I know it’s a super original header. But at this point, it’s good for me. I’ve been fighting a bit of a cold, lack of motivation and depression the last few weeks. Just really have no desire to do much other than sit and watch tv. My great accomplishment thus far has been to finally finish Breaking Bad. I lost countless hours of sleep and wasted way too many hours of my day but I got it done. See…I make things happen.

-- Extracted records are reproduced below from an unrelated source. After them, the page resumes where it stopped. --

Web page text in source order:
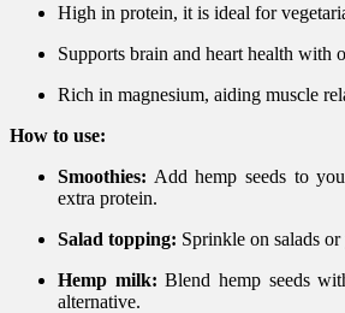
High in protein, it is ideal for
Supports brain and heart health with
Rich in magnesium, aiding muscle
How to use:
Smoothies: Add hemp seeds to
extra protein.
Salad topping: Sprinkle on salads
Hemp milk: Blend hemp seeds
alternative.
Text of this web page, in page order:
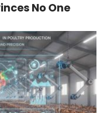
No One
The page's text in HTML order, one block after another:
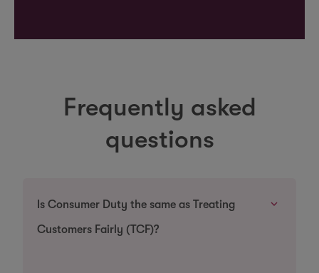
Frequently asked
questions
Is Consumer Duty the same as Treating
Customers Fairly (TCF)?

Actually I have been working on revamping the business. I setting on Erika’s Event Planning & Consulting. Again it doesn’t have that creative flair I was looking for. But it is simple and to the point. My board of directors (i.e. Pete) says to keep it as simple as possible. I really wanted to continue with Merry we Meet, but with the addition of Memorial planning just didn’t seem appropriate. And I suppose that chapter needs to close considering all that is behind it. But damn. We spent so much time getting to that point. Oh well. one must move on. The last few weeks I’ve been working on branding and business plans. I want so badly to have all my ducks in a line before I put anything out, but of course, I didn’t. I think because it’s going to take a bit of time to round up some business it should work out just fine. I’m waiting to hear back from the State on my name register. And then once I have that I can go get the business license. I think it’s just silly, but those are the rules. So hopefully next week I can do the license and background check. The business plan is pretty much done. I just have to do some final tweaks and it’s done. I’d just like to have it all in line when I go get this license….just in case they ask.

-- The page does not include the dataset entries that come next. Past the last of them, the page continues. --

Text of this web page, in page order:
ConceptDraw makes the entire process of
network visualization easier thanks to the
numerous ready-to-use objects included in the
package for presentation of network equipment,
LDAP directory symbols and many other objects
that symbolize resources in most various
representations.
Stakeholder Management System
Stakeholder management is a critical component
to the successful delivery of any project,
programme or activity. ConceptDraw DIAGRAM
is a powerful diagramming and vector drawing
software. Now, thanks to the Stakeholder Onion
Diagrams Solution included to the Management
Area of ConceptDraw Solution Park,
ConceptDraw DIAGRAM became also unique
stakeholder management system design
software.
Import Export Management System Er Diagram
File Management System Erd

It’s been a lot of work but I had a lot of this already set up with Merry We Meet so it’s just a matter of changing a few things here and there. But it’s been good to keep me occupied and get my mind rolling for some other projects I have thought of along the way. So I was a notary for Colorado for years (technically still am I suppose) But for Montana you can notarize for Wyoming and one of the Dakotas…I forget which one. I find that interesting.

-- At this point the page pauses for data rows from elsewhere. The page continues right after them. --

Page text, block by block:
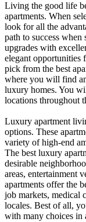
Living the good life
apartments. When
look for all the
path to success
upgrades with
elegant
pick from the best
where you will find
luxury homes. You
locations throughout
Luxury apartment
options. These
variety of high-end
The best luxury
desirable
areas, entertainment
apartments offer the
job markets, medical
locales. Best of all,
with many choices in
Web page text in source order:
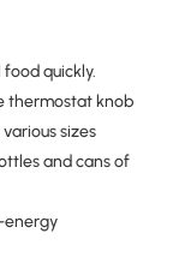
quickly.
thermostat knob
sizes
and cans of
energy
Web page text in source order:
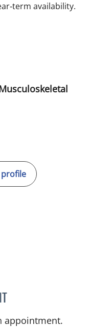
availability.
profile
DAVID MICHAEL JOYCE,
appointment.

I found some on line courses I’m taking. Figure why not. Just basic self improvement, business and brushing up on skills kind of things. The other thing I was toying with was learning another language. So I busted out the Duolingo app. I was going to start with the mother-tounges. I’ll do German first because it’s the easier of the lot for me. Then I’ll do Spanish, because well it makes sense. Let’s throw French in there. But the real challenge is going to be Polish. Such a mess of a language. So I take the preliminary tests for these to see how I’ll do. German is obviously my strongest. I am shocked I remembered as much as I did. Spanish is 2nd. Polish is 3rd and French is 4th. Really? Well it’ll be fun. The real thing I want to do is learn Sign Language. I think that would be super fun to learn and may actually be helpful.
Well, I found out the pretty much the same symptoms from treatment are the same for menopause. Yeah, that’s not helpful. So I don’t know if what I’m feeling is treatment related or menopausal related. I think I’m going to go with a little bit of both and hope that it all goes away soon. I mean it hasn’t been awful lately. In the beginning, it was bad and I was NOT a happy camper. Now I get the occasional hot flash, then get super cold (of course it has been sub-zero temperatures so that really may not be a factor). I’ll get stiff when I sit too long. I have nausea and an over all feeling of blah. (this could be me fighting some cold too) But my arms and hands are always swollen (I also haven’t been eating a low sodium diet the last few weeks) So yeah, there’s no telling. So I’m going to just chalk it all up to the fact that I’m 47 and aging. I haven’t been going to the gym as much the past 2 weeks. Honestly, the reason is because it’s been too damn cold out and the roads are icy and I’m just not going out in that stuff to exercise. The truth hurts. I know I need to get over that.
Now we have our first support group meeting of the year tomorrow. The topic is “Reoccurrence.” Really? I have mixed feelings about going to this meeting. One one side, I don’t want to think about reoccurrence. I know it’s always a factor and outside of eating right and exercising and taking care of myself, I have no control over that. So why sit and worry over it. If it does happen what do you do….go back, see what treatments are available and go back into cancer mode. On the other hand, maybe there is some information or train of thought I don’t know about. Maybe it will be good information for me to keep in the back of my mind. Most likely I will go because I enjoy seeing the group.